Transformers enforces PyTorch 2.6 or newer when loading legacy `.bin` checkpoints to protect against **CVE‑2025‑32434**, a critical vulnerability in Python's pickle module that `torch.load` uses internally. The `check_torch_load_is_safe()` function in [`src/transformers/utils/import_utils.py`](https://github.com/huggingface/transformers/blob/main/src/transformers/utils/import_utils.py) raises a `RuntimeError` if the installed version is older, ensuring `weights_only=True` operates securely.

### Can I convert existing .bin checkpoints to safetensors?

Yes. The Transformers library includes conversion utilities in [`src/transformers/safetensors_conversion.py`](https://github.com/huggingface/transformers/blob/main/src/transformers/safetensors_conversion.py) that can transform legacy `.bin` checkpoints into the Safetensors format. Additionally, when you upload a model to the Hugging Face Hub, the platform often automatically converts `.bin` files to `.safetensors` variants if the safe files are missing, making the secure format available for future downloads.

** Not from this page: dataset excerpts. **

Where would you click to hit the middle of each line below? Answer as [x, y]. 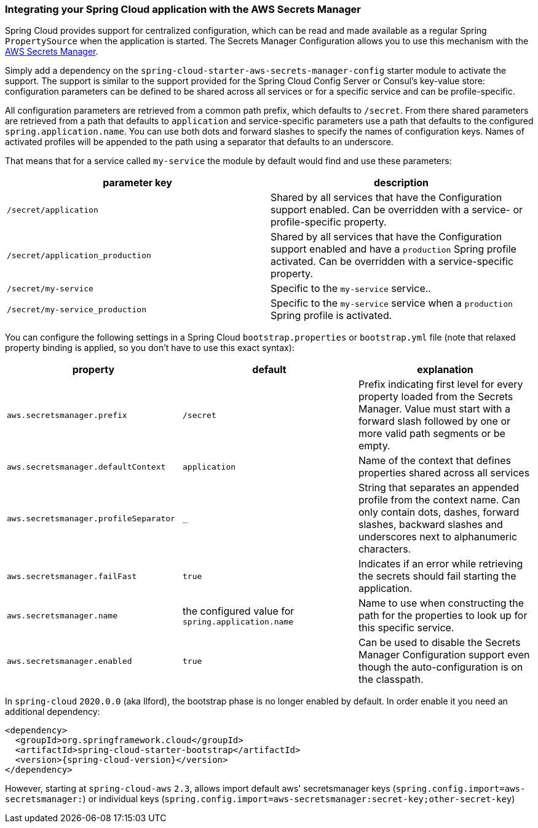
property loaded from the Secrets [436, 397]
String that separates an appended [438, 488]
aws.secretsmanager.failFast [72, 576]
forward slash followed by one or [434, 421]
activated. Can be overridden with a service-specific [392, 262]
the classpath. [391, 680]
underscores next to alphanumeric [438, 537]
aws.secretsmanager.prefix [67, 415]
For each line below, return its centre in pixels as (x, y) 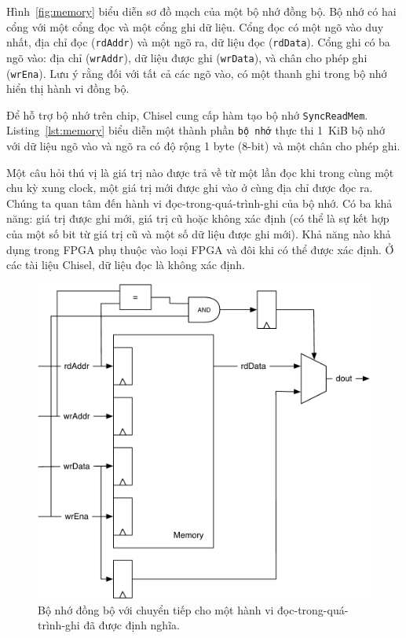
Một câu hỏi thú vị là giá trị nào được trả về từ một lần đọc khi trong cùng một (200, 172)
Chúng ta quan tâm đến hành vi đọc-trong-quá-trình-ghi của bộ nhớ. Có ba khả (199, 203)
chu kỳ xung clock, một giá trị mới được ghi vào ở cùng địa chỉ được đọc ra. (190, 188)
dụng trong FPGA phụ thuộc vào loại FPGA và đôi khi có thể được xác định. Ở (200, 249)
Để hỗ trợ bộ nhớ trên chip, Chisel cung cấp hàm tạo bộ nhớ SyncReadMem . (187, 114)
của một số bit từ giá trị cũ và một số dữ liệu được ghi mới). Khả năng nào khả (199, 234)
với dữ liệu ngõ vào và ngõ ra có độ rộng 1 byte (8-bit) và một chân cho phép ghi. (203, 146)
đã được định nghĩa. (132, 625)
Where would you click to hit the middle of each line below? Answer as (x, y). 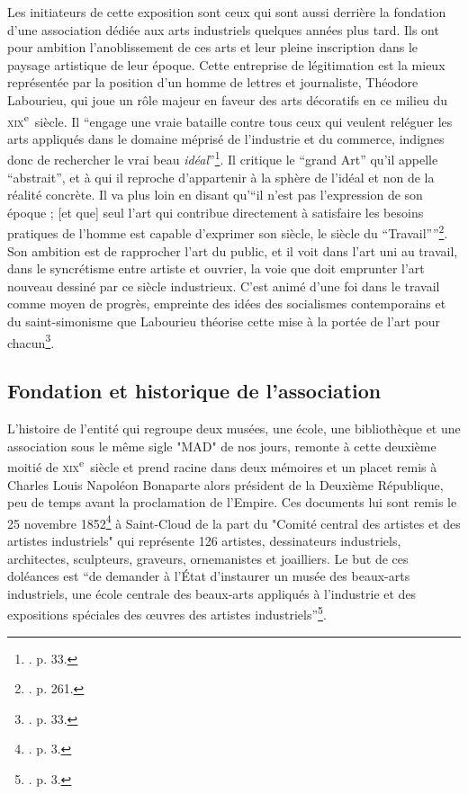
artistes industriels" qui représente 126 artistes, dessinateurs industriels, (204, 540)
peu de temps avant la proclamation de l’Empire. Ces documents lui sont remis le (232, 502)
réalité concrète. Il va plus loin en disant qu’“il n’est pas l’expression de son (215, 195)
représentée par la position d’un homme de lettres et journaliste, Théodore (213, 82)
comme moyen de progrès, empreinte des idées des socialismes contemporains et (227, 303)
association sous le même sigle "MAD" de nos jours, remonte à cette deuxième (222, 446)
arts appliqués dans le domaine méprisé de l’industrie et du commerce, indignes (226, 138)
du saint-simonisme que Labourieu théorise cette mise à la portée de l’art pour (224, 321)

### How does sharding work with safetensors vs .bin formats?

Both formats support sharded checkpoints through index files. For Safetensors, the library looks for [`model.safetensors.index.json`](https://github.com/huggingface/transformers/blob/main/model.safetensors.index.json) (defined as `SAFE_WEIGHTS_INDEX_NAME` in [`utils/__init__.py`](https://github.com/huggingface/transformers/blob/main/utils/__init__.py)), while legacy checkpoints use [`pytorch_model.bin.index.json`](https://github.com/huggingface/transformers/blob/main/pytorch_model.bin.index.json). The loading logic in [`trainer.py`](https://github.com/huggingface/transformers/blob/main/trainer.py) and [`core_model_loading.py`](https://github.com/huggingface/transformers/blob/main/core_model_loading.py) handles sharded loading transparently: `safetensors.torch.load_file` reads tensor slices from multiple files for the safe format, while sharded `.bin` loading uses the `load_sharded_checkpoint` utility with the same PyTorch 2.6 safety requirements.